Stability of period-one (P1) oscillations generated by semiconductor lasers subject to optical injection or optical feedback.

Abstract

We study the stability of period-one (P1) oscillations experimentally generated by semiconductor lasers subject to optical injection (OI) and by those subject to optical feedback (OF). With unique advantages of broad frequency tuning range and large sideband rejection ratio, P1 oscillations can be useful in applications such as photonic microwave generation, radio-over-fiber communication, and laser Doppler velocimeter. The stability of the P1 oscillations is critical for these applications, which can be affected by spontaneous emission and fluctuations in both temperature and injection current.
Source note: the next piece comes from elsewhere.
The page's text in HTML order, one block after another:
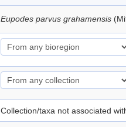
Eupodes parvus grahamensis
Collection/taxa not associated
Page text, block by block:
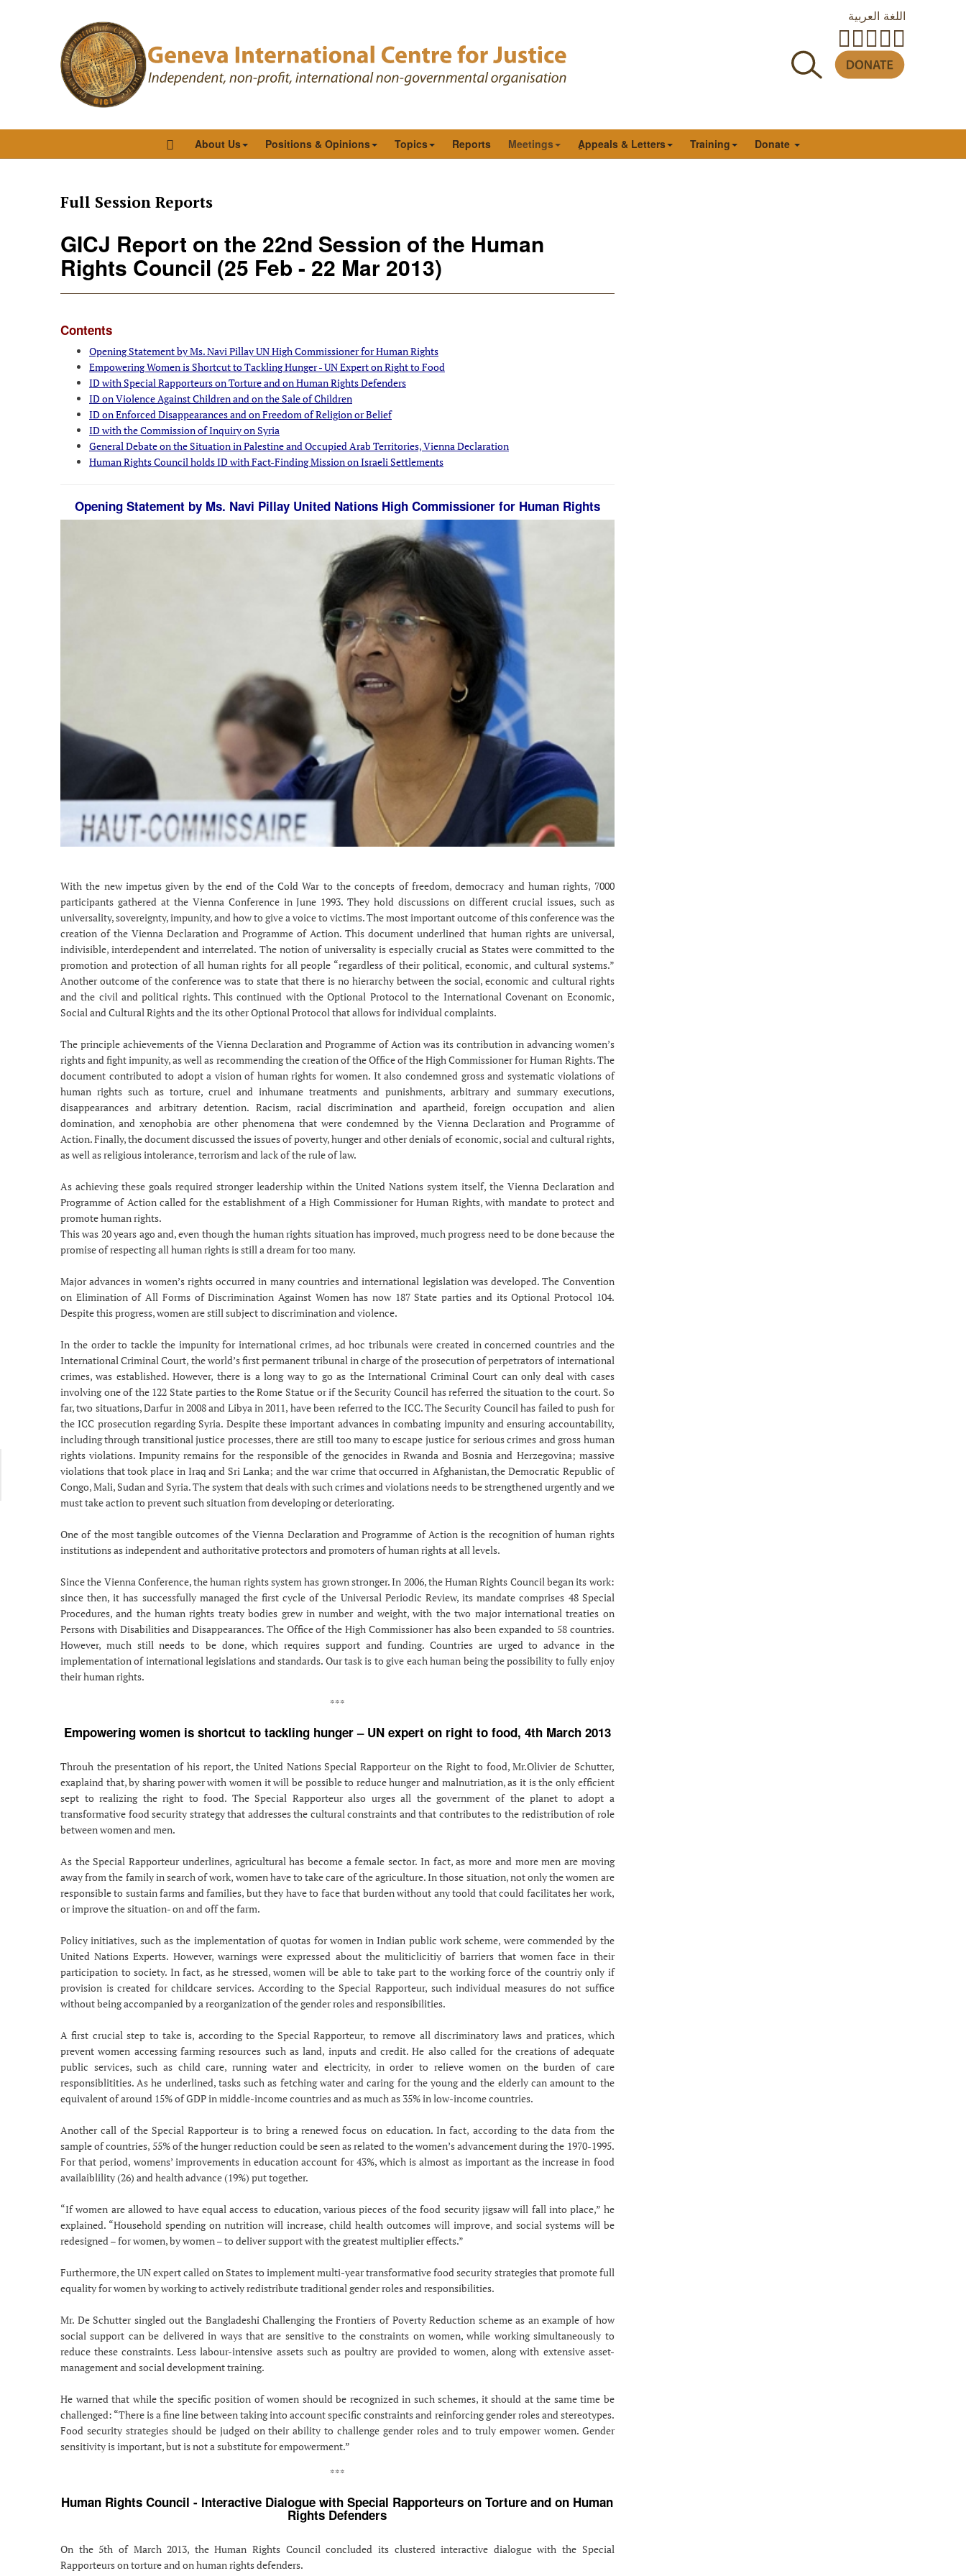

Although linewidths of P1 oscillations generated by various schemes have been reported, the mechanisms and roles which each of the OI and the OF play have however not been investigated in detail. To characterize the stability of the P1 oscillations generated by the OI and the OF schemes, we measure the linewidths and linewidth reduction ratios (LRRs) of the P1 oscillations. The OF scheme has a narrowest linewidth of 0.21 ± 0.03 MHz compared to 4.7 ± 0.6 MHz in the OI scheme. In the OF scheme, a much larger region of LRRs higher than 90% is also found. The superior stability of the OF scheme is benefited by the fact that the P1 oscillations in the OF scheme are originated from the undamped relaxation oscillation of a single laser and can be phase-locked to one of its external cavity modes, whereas those in the OI scheme come from two independent lasers which bear no phase relation. Moreover, excess P1 linewidth broadening in the OI scheme caused by fluctuation in injection parameters associated with frequency jitter and relative intensity noise (RIN) is also minimized in the OF scheme.